With say a 6 gauge wire could you connect a second amp or does it have to be a 4? Just curious (Say if the amps were both 400 watt max).


----------



## gijoe (Mar 25, 2008)

I'm sure 6awg would be fine. Search "wire gauge chart" then go to images and find a chart that tells you what you need. Look for one that also includes the length of the run, this is important, and seeing as you are driving a Miata, the run might be pretty short, making smaller wire safer.


----------



## Justin Zazzi (May 28, 2012)

movingzachb said:


> With say a 6 gauge wire could you connect a second amp or does it have to be a 4? Just curious (Say if the amps were both 400 watt max).


Assuming you want to keep using class A/B amplifiers, they are somewhere around 50% efficient meaning you need to supply with twice as much power as they will deliver to the speakers. So if you have two 400w amps, that means you need up to 1600w of power from the battery. A little math with Ohm's Law gives us roughly 120 amps of current at about 13.8v.

As shown earlier, an 8ga wire can safely carry somewhere around 50-60a. So you'll need to use something larger. 6ga can carry about 80-90, and 4ga tops out near 125a (which matches your power demand nicely).
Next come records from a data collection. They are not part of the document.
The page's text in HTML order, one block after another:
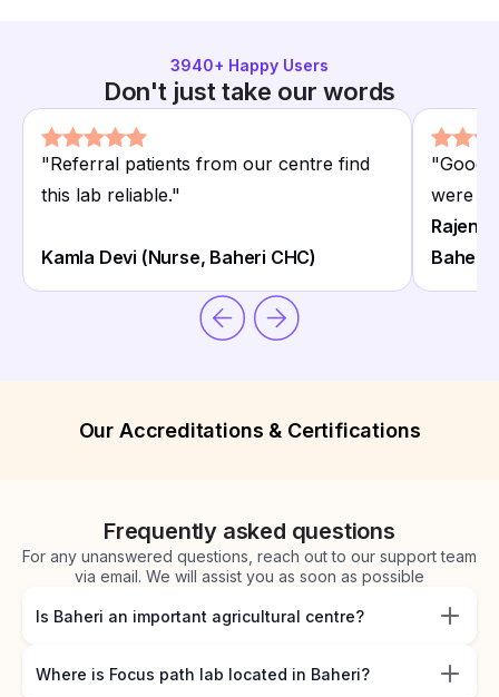
3940+ Happy Users
Don't just take our words
"Referral patients from our centre find
this lab reliable."
Kamla Devi (Nurse, Baheri CHC)
"Good
were
Baheri)
Our Accreditations & Certifications
Frequently asked questions
For any unanswered questions, reach out to our support team
via email. We will assist you as soon as possible
Is Baheri an important agricultural centre?
Where is Focus path lab located in Baheri?
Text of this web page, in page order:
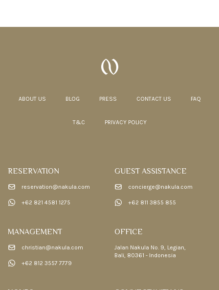
ABOUT US BLOG PRESS CONTACT US FAQ
T&C PRIVACY POLICY
RESERVATION
reservation@nakula.com
+62 821 4581 1275
GUEST ASSISTANCE
concierge@nakula.com
+62 811 3855 855
MANAGEMENT
christian@nakula.com
+62 812 3557 7779
OFFICE
Jalan Nakula No. 9, Legian,
Bali, 80361 - Indonesia
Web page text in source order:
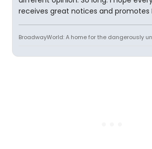
receives great notices and promotes
BroadwayWorld: A home for the dangerously
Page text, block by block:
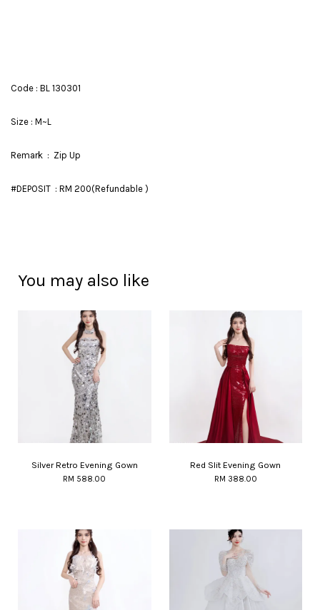
Code : BL 130301
Size : M~L
Remark : Zip Up
#DEPOSIT : RM 200(Refundable )
You may also like
Silver Retro Evening Gown
RM 588.00
Red Slit Evening Gown
RM 388.00
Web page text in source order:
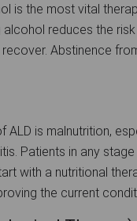
is the most vital
reduces the
Abstinence
is malnutrition,
Patients in any
with a nutritional
the current
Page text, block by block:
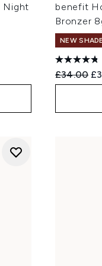
Night
benefit
Bronzer
NEW
£34.00
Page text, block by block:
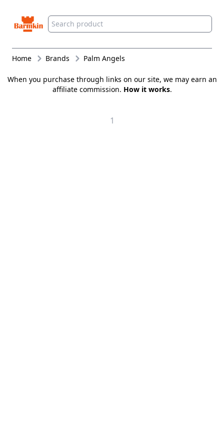
Barmkin
Home Brands Palm Angels
When you purchase through links on our site, we may earn an
affiliate commission. How it works.
1
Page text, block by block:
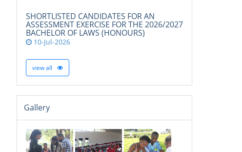
SHORTLISTED CANDIDATES FOR AN
ASSESSMENT EXERCISE FOR THE 2026/2027
BACHELOR OF LAWS (HONOURS)
10-Jul-2026
view all
Gallery
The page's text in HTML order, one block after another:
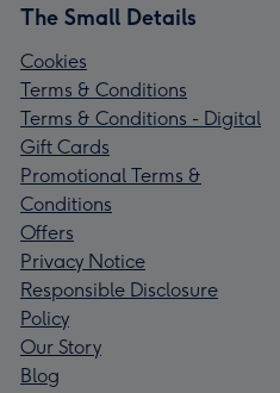
The Small Details
Cookies
Terms & Conditions
Terms & Conditions - Digital
Gift Cards
Promotional Terms &
Conditions
Offers
Privacy Notice
Responsible Disclosure
Policy
Our Story
Blog
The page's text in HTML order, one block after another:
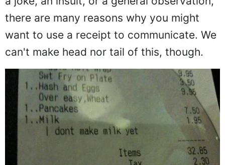
there are many reasons why you might
want to use a receipt to communicate. We
can't make head nor tail of this, though.
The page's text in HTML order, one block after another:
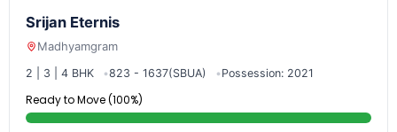
Srijan Eternis
Madhyamgram
2 | 3 | 4 BHK 823 - 1637(SBUA) Possession: 2021
Ready to Move (100%)
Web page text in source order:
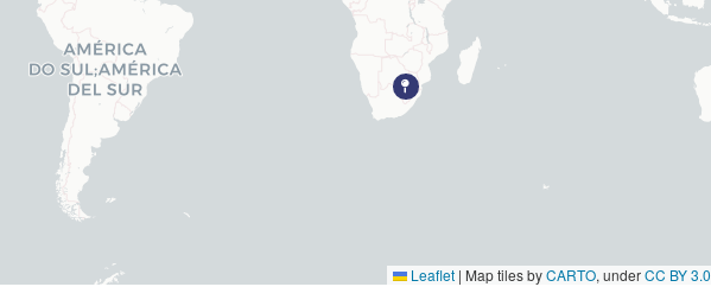
Sell your Engine
Leaflet | Map tiles byCARTO, underCC BY 3.0

The other thing to consider is voltage drop over the length of the cable. For short distances of up to 6 feet or so, 4ga will be just fine. For longer runs approaching 15 feet, you'll want to increase the power wire size to 2ga or 0ga. This isn't because you need more current capacity and therefore you don't want to use a bigger fuse either. It's because the lower resistance of the thicker cable will give your amplifiers a voltage that is closer to the output of the alternator/battery.


----------